ABOUT THIS TASK: Please say how many lines in the records below contain the word "bees", giving the number alone.

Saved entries
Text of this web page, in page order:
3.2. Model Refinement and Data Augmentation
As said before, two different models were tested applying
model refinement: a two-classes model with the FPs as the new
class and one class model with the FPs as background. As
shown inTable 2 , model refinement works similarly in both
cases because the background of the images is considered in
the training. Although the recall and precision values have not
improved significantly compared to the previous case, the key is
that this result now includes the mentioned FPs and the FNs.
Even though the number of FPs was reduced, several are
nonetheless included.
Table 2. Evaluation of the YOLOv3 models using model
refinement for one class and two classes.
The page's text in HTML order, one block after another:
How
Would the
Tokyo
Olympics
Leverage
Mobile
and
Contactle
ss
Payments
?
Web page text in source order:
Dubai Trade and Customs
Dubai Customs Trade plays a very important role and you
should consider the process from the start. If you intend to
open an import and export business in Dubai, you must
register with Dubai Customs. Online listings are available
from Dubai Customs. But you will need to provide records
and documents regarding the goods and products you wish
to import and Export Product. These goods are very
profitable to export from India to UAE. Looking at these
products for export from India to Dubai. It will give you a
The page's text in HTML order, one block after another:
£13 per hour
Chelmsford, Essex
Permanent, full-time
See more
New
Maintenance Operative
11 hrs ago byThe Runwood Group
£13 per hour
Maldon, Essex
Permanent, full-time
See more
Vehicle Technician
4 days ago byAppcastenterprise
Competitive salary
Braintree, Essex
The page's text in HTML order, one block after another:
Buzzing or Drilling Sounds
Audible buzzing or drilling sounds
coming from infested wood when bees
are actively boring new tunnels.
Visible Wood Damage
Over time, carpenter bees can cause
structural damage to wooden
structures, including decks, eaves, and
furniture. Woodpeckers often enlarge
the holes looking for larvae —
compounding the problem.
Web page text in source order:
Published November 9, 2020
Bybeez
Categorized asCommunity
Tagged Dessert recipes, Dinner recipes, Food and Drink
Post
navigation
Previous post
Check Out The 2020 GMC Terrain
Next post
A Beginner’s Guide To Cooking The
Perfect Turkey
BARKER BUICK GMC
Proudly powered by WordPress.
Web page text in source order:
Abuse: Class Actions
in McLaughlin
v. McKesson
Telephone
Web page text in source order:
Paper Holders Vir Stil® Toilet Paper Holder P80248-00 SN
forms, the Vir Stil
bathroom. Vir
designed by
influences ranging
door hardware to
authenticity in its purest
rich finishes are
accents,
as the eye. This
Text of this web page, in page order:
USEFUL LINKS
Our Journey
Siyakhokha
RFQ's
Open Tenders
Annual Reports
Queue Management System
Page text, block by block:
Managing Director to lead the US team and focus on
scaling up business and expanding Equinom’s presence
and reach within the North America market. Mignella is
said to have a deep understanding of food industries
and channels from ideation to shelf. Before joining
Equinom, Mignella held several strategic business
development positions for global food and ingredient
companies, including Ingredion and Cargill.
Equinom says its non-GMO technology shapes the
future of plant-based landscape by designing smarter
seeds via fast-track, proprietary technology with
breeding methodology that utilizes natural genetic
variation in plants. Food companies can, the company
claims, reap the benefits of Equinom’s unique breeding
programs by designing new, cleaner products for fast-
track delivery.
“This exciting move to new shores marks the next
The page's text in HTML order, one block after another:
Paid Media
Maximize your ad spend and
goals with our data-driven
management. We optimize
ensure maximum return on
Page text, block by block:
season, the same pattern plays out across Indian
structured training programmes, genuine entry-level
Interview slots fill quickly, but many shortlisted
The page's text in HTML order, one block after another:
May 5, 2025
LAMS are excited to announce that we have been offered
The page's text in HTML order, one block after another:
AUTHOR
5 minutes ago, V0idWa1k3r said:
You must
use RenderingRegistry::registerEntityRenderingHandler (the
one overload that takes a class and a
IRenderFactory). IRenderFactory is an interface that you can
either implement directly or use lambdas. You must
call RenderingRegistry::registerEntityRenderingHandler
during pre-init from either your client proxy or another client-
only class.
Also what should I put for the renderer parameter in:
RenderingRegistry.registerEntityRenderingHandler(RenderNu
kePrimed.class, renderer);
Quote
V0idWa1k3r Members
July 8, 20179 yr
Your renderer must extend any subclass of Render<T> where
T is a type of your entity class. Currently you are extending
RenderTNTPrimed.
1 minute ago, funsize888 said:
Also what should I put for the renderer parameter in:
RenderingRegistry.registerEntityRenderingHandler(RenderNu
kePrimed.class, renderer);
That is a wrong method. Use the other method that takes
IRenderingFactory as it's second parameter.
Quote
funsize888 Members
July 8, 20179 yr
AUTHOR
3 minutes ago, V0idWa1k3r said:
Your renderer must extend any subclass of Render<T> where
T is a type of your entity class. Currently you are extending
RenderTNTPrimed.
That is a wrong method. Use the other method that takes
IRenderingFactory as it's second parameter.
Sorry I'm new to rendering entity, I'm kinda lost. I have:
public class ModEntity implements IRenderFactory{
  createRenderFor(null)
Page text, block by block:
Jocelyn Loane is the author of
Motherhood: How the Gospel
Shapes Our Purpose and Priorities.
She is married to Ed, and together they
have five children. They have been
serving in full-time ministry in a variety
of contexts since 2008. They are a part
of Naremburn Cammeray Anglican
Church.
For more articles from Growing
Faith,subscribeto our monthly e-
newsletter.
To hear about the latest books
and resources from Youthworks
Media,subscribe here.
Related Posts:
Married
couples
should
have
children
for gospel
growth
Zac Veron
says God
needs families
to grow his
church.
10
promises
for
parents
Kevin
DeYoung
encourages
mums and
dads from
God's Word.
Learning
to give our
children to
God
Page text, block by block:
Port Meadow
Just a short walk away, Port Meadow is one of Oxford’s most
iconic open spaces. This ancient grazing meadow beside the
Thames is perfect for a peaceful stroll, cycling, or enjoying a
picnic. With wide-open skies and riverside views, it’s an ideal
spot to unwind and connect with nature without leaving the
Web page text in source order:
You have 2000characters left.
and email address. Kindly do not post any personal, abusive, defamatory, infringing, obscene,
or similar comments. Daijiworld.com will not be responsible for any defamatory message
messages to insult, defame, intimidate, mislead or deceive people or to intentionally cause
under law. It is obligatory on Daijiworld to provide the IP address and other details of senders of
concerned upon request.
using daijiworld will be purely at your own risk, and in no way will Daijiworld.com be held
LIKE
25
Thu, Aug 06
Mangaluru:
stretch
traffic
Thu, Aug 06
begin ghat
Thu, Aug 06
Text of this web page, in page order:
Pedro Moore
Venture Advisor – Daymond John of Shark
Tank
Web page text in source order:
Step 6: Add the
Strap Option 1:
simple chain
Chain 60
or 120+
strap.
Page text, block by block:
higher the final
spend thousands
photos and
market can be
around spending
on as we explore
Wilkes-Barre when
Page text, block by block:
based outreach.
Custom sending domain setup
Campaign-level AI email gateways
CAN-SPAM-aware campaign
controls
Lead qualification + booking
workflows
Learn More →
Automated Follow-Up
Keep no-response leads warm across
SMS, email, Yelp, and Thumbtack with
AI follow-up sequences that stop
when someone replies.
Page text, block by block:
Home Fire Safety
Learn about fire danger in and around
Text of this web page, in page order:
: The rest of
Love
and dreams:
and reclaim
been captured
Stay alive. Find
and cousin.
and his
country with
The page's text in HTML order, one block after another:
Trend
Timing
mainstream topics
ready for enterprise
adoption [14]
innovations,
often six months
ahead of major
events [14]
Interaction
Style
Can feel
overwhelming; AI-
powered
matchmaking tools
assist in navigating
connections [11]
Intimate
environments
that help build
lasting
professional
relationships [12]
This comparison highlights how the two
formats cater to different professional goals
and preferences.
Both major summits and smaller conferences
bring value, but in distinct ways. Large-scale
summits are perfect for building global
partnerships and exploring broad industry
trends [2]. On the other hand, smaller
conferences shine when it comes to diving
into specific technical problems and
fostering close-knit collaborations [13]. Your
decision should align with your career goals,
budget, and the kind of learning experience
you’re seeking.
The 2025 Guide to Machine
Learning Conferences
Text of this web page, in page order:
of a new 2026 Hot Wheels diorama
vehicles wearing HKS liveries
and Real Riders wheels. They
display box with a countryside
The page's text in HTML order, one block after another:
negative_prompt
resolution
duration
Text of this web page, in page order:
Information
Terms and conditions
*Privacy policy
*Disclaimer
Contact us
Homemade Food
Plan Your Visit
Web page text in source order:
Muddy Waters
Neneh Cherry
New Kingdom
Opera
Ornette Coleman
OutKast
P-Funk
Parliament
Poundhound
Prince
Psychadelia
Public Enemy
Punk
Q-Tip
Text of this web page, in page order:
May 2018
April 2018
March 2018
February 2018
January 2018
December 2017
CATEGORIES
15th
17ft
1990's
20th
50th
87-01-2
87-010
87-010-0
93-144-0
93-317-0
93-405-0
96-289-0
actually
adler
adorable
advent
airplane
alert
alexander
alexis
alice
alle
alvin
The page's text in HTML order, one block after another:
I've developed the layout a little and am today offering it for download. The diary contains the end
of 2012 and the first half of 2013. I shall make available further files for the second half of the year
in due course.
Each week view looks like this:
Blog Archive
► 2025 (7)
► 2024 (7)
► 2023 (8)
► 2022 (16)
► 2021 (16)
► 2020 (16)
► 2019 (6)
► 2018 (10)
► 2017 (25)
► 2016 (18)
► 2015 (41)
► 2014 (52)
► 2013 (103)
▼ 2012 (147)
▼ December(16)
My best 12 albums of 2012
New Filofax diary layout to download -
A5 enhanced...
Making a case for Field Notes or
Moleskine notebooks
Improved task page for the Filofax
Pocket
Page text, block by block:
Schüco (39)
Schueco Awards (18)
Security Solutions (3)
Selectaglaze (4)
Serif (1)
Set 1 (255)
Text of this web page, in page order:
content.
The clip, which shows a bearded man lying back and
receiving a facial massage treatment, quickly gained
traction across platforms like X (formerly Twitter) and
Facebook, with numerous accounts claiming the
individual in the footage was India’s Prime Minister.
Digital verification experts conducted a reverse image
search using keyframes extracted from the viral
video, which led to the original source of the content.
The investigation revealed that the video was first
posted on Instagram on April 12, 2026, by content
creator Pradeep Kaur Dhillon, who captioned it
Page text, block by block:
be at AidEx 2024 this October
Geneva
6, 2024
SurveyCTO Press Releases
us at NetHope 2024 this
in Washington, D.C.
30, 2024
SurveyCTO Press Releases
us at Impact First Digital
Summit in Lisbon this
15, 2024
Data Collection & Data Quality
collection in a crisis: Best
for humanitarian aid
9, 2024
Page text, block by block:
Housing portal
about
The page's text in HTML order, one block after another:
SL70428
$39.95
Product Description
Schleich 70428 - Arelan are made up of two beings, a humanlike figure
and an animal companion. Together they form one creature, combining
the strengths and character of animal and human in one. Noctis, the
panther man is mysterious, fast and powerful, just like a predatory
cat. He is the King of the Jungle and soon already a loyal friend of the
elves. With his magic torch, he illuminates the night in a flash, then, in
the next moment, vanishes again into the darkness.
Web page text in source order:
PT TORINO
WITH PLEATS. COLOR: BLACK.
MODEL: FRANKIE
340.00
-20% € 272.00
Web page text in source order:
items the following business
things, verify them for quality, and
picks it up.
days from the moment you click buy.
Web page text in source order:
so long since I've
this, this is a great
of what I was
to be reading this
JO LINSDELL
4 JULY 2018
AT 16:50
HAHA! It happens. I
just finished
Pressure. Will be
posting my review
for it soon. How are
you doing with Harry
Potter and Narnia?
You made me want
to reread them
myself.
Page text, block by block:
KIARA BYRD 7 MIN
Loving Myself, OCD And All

EXERCISE SOLUTION: 2